# TASK OBJECTIVE
Drop every picture, then repeat the records exactly.

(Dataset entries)
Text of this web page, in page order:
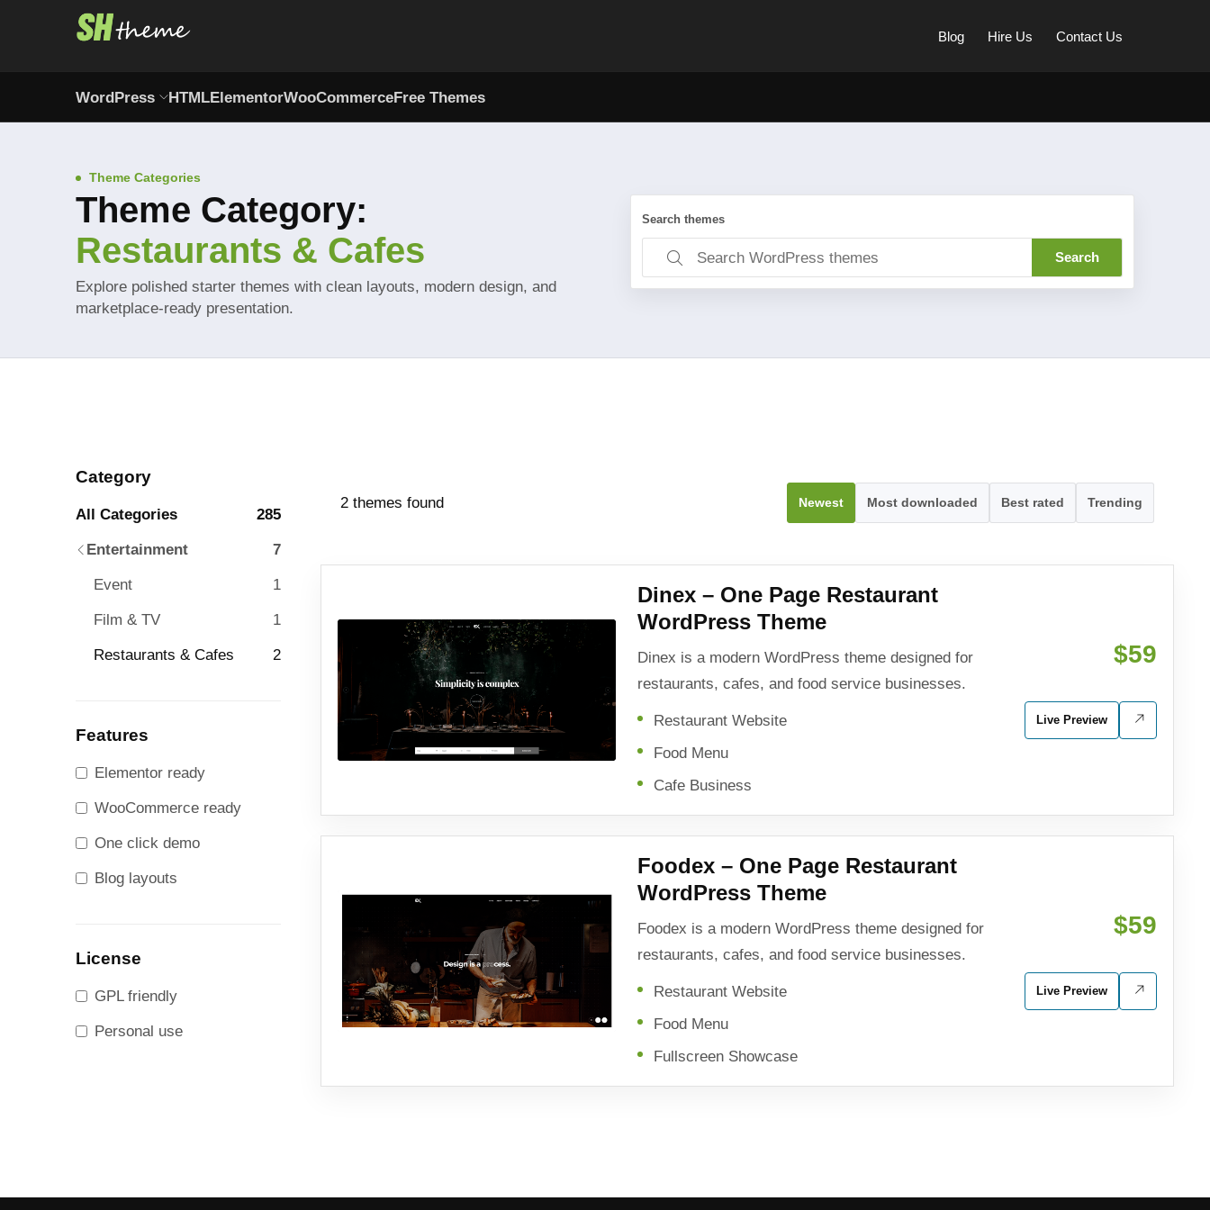
Blog Hire Us Contact Us
WordPress HTMLElementorWooCommerceFree Themes
Theme Categories
Theme Category:
Restaurants & Cafes
Explore polished starter themes with clean layouts, modern design, and
marketplace-ready presentation.
Search themes
Search
Category
All Categories 285
Entertainment 7
Event 1
Film & TV 1
Restaurants & Cafes 2
Features
Elementor ready
WooCommerce ready
One click demo
Blog layouts
License
GPL friendly
Personal use
2 themes found Newest Most downloaded Best rated Trending
Dinex – One Page Restaurant
WordPress Theme
Dinex is a modern WordPress theme designed for
restaurants, cafes, and food service businesses.
Restaurant Website
Food Menu
Cafe Business
$59
Live Preview
Foodex – One Page Restaurant
WordPress Theme
Foodex is a modern WordPress theme designed for
restaurants, cafes, and food service businesses.
Restaurant Website
Food Menu
Fullscreen Showcase
$59
Live Preview
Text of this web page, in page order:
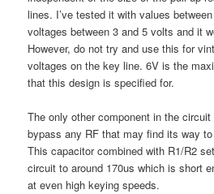
lines. I’ve tested it with values
voltages between 3 and 5 volts and it
However, do not try and use this for
voltages on the key line. 6V is the
that this design is specified for.
The only other component in the
bypass any RF that may find its way
This capacitor combined with R1/R2
circuit to around 170us which is short
at even high keying speeds.
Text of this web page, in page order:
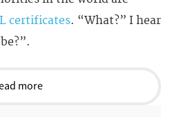
certificates. “What?” I hear
more
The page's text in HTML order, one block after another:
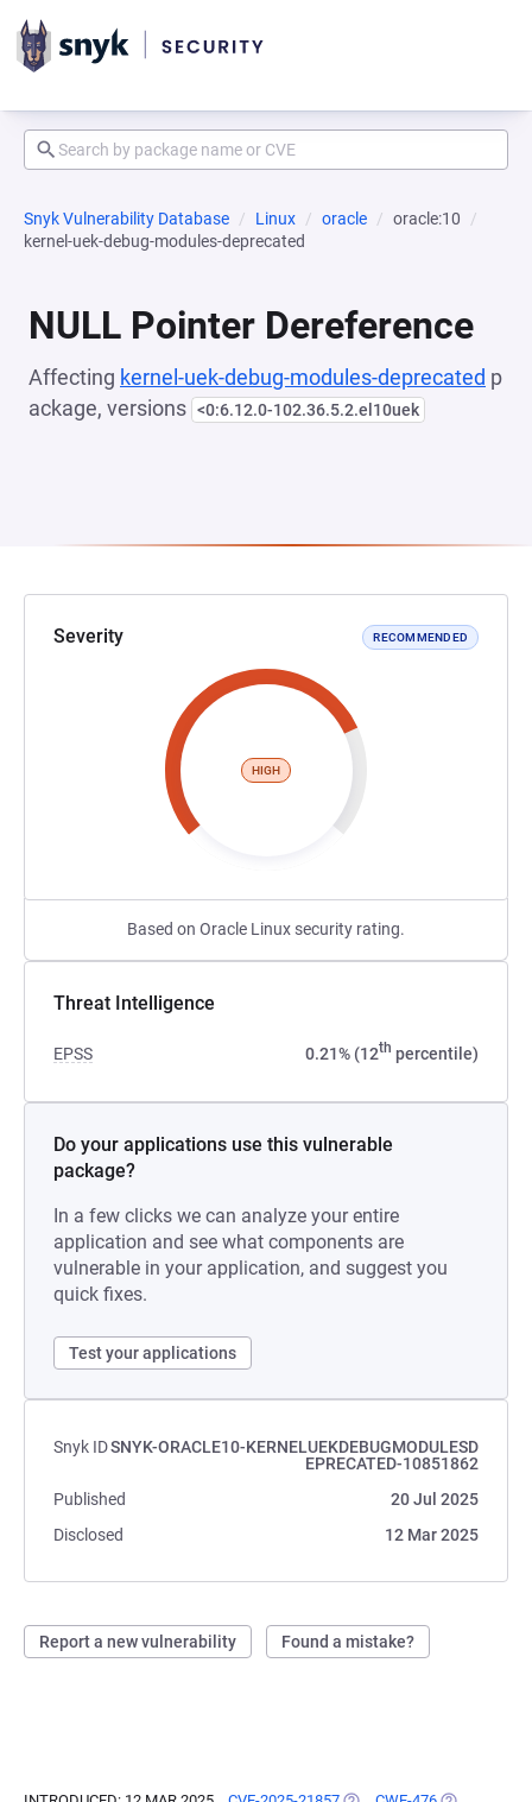
Snyk Vulnerability Database Linux oracle
oracle:10
kernel-uek-debug-modules-deprecated
NULL Pointer Dereference
Affecting kernel-uek-debug-modules-deprecated p
ackage, versions <0:6.12.0-102.36.5.2.el10uek
Severity RECOMMENDED
HIGH
Based on Oracle Linux security rating.
Threat Intelligence
EPSS 0.21% (12th percentile)
Do your applications use this vulnerable
package?
In a few clicks we can analyze your entire
application and see what components are
vulnerable in your application, and suggest you
quick fixes.
Test your applications
Snyk IDSNYK-ORACLE10-KERNELUEKDEBUGMODULESD
EPRECATED-10851862
Published
20 Jul 2025
Disclosed
12 Mar 2025
Report a new vulnerability Found a mistake?
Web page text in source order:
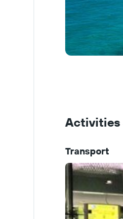
Activities
Transport
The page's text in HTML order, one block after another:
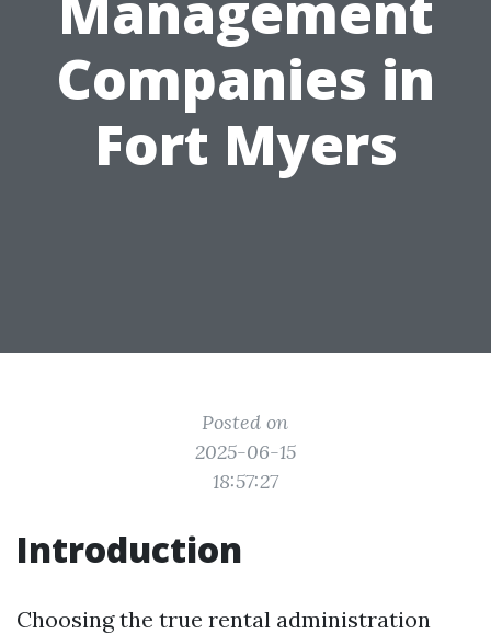
Companies in
Fort Myers
Posted on
2025-06-15
18:57:27
Introduction
Choosing the true rental administration
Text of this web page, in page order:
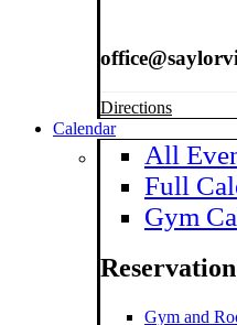
Directions
Calendar
All
Full
Gym
Gym and
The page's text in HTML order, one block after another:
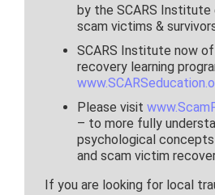
by the SCARS
scam victims &
SCARS Institute now
recovery learning
Please visit
– to more fully
psychological
and scam victim
If you are looking for local
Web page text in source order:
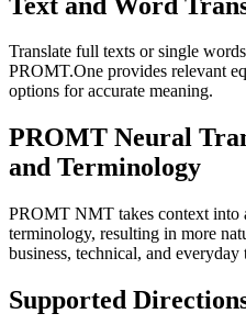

# ANSWER FOR THE TASK
Text of this web page, in page order:
Blog Hire Us Contact Us
WordPress HTMLElementorWooCommerceFree Themes
Theme Categories
Theme Category:
Restaurants & Cafes
Explore polished starter themes with clean layouts, modern design, and
marketplace-ready presentation.
Search themes
Search
Category
All Categories 285
Entertainment 7
Event 1
Film & TV 1
Restaurants & Cafes 2
Features
Elementor ready
WooCommerce ready
One click demo
Blog layouts
License
GPL friendly
Personal use
2 themes found Newest Most downloaded Best rated Trending
Dinex – One Page Restaurant
WordPress Theme
Dinex is a modern WordPress theme designed for
restaurants, cafes, and food service businesses.
Restaurant Website
Food Menu
Cafe Business
$59
Live Preview
Foodex – One Page Restaurant
WordPress Theme
Foodex is a modern WordPress theme designed for
restaurants, cafes, and food service businesses.
Restaurant Website
Food Menu
Fullscreen Showcase
$59
Live Preview
Text of this web page, in page order:
lines. I’ve tested it with values
voltages between 3 and 5 volts and it
However, do not try and use this for
voltages on the key line. 6V is the
that this design is specified for.
The only other component in the
bypass any RF that may find its way
This capacitor combined with R1/R2
circuit to around 170us which is short
at even high keying speeds.
Text of this web page, in page order:
certificates. “What?” I hear
more
The page's text in HTML order, one block after another:
Snyk Vulnerability Database Linux oracle
oracle:10
kernel-uek-debug-modules-deprecated
NULL Pointer Dereference
Affecting kernel-uek-debug-modules-deprecated p
ackage, versions <0:6.12.0-102.36.5.2.el10uek
Severity RECOMMENDED
HIGH
Based on Oracle Linux security rating.
Threat Intelligence
EPSS 0.21% (12th percentile)
Do your applications use this vulnerable
package?
In a few clicks we can analyze your entire
application and see what components are
vulnerable in your application, and suggest you
quick fixes.
Test your applications
Snyk IDSNYK-ORACLE10-KERNELUEKDEBUGMODULESD
EPRECATED-10851862
Published
20 Jul 2025
Disclosed
12 Mar 2025
Report a new vulnerability Found a mistake?
Web page text in source order:
Activities
Transport
The page's text in HTML order, one block after another:
Companies in
Fort Myers
Posted on
2025-06-15
18:57:27
Introduction
Choosing the true rental administration
Text of this web page, in page order:
Directions
Calendar
All
Full
Gym
Gym and
The page's text in HTML order, one block after another:
by the SCARS
scam victims &
SCARS Institute now
recovery learning
Please visit
– to more fully
psychological
and scam victim
If you are looking for local
Web page text in source order:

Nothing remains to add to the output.